[Items from a dataset]
________________________
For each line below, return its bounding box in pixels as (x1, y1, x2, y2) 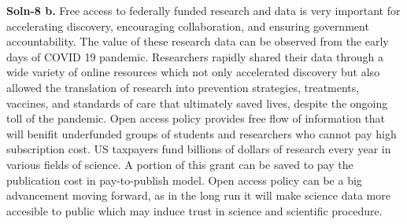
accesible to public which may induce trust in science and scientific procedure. (6, 202, 383, 218)
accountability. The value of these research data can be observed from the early (6, 33, 389, 50)
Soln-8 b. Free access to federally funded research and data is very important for (6, 2, 401, 18)
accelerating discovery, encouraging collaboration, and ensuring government (6, 17, 369, 34)
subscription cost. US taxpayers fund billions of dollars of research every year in (6, 141, 391, 157)
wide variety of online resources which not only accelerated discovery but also (6, 64, 380, 80)
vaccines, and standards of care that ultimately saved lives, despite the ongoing (6, 94, 388, 111)
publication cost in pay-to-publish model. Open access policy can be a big (6, 171, 362, 188)
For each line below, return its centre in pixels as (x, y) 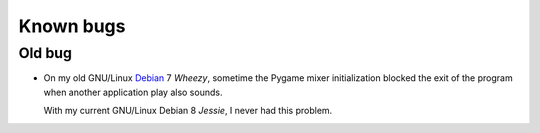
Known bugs (72, 26)
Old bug (45, 53)
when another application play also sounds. (133, 92)
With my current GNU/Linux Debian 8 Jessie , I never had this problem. (188, 111)
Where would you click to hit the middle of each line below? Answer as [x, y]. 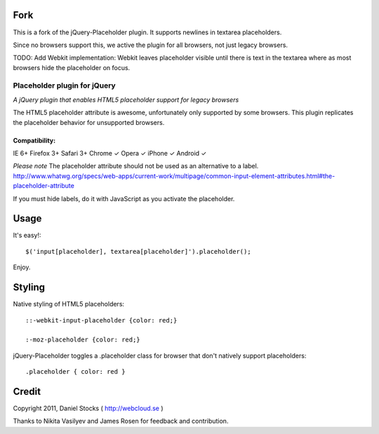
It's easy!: [27, 236]
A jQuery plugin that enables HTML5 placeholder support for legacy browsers [126, 100]
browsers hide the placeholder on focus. [72, 67]
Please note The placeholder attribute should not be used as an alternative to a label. [136, 166]
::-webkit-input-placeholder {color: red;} [101, 320]
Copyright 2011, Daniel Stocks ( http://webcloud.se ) [88, 408]
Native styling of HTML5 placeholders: [69, 304]
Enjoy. [22, 267]
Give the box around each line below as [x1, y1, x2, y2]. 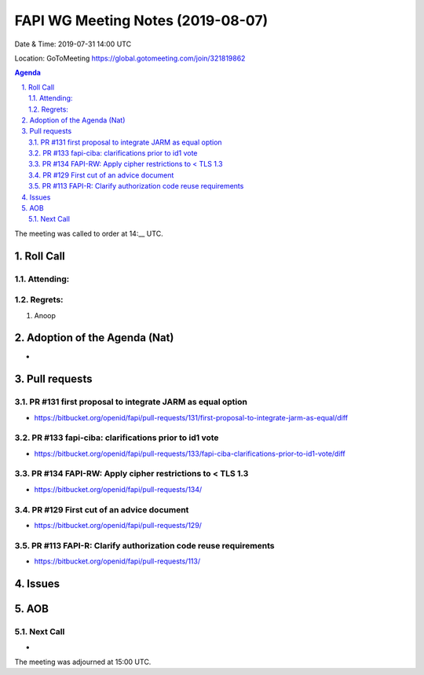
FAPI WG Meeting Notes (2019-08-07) [14, 12, 269, 29]
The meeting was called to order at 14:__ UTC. [14, 229, 164, 238]
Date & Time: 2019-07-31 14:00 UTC [14, 39, 132, 49]
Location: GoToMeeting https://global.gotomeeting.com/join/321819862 [14, 53, 246, 63]
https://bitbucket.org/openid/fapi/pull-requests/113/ [34, 556, 200, 566]
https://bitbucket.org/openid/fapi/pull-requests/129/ [34, 521, 202, 530]
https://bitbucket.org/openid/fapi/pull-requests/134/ [34, 484, 203, 494]
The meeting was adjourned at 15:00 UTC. [14, 657, 152, 666]
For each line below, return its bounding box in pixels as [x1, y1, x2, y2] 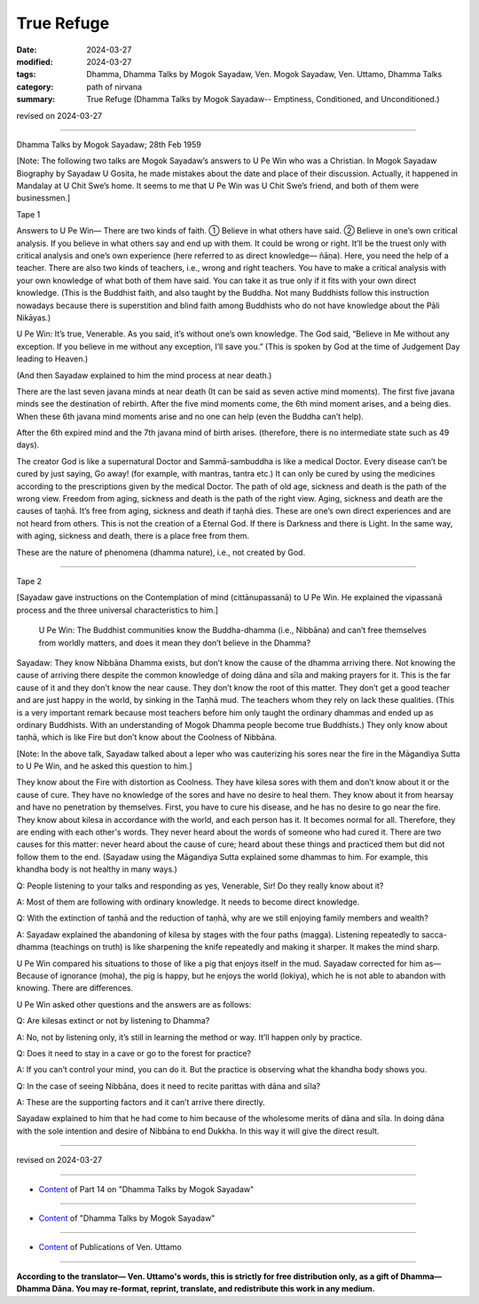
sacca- [421, 929, 447, 940]
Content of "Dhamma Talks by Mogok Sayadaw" [38, 1213, 216, 1224]
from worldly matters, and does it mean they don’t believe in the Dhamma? [38, 637, 311, 648]
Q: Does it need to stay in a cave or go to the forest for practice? [16, 1047, 252, 1058]
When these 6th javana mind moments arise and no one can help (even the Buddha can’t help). [16, 411, 364, 422]
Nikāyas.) [16, 312, 51, 323]
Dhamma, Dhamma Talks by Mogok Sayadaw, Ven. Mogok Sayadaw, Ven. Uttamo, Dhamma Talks [86, 69, 443, 80]
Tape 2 [16, 576, 43, 586]
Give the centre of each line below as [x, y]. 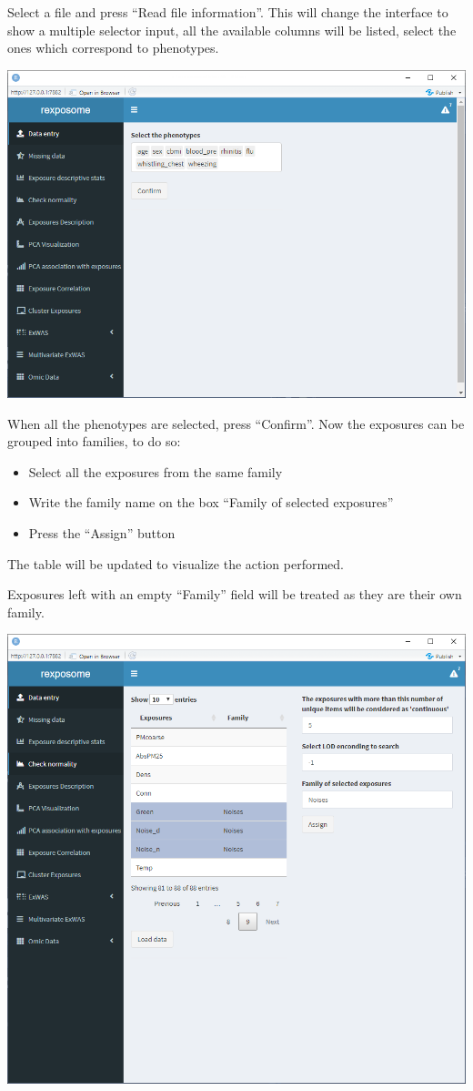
________________________
Going through the entries above, show each line that contains "pull".

https://bitbucket.org/openid/fapi/pull-requests/113/ [34, 556, 200, 566]
https://bitbucket.org/openid/fapi/pull-requests/129/ [34, 521, 202, 530]
https://bitbucket.org/openid/fapi/pull-requests/134/ [34, 484, 203, 494]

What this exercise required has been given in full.